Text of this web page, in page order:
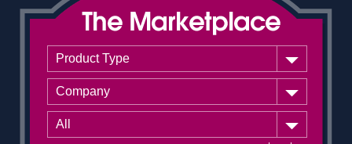
Product Type
Company
All
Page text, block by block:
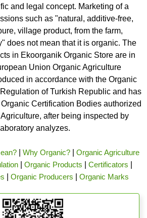
and legal concept. Marketing of a
such as "natural, additive-free,
village product, from the farm,
does not mean that it is organic. The
in Ekoorganik Organic Store are in
Union Organic Agriculture
in accordance with the Organic
of Turkish Republic and has
Certification Bodies authorized
after being inspected by
laboratory analyzes.
Why Organic?
Organic Agriculture
Organic Products Certificators
Organic Producers Organic Marks

┄┄┄┄┄┄┄┄┄┄

* _WHAT THE TASK REQUIRES_: Output the data exactly as it appears. The pictures do not belong in it.

* _RESPONSE FOR THIS EXERCISE_:
Text of this web page, in page order:
Product Type
Company
All
Page text, block by block:
and legal concept. Marketing of a
such as "natural, additive-free,
village product, from the farm,
does not mean that it is organic. The
in Ekoorganik Organic Store are in
Union Organic Agriculture
in accordance with the Organic
of Turkish Republic and has
Certification Bodies authorized
after being inspected by
laboratory analyzes.
Why Organic?
Organic Agriculture
Organic Products Certificators
Organic Producers Organic Marks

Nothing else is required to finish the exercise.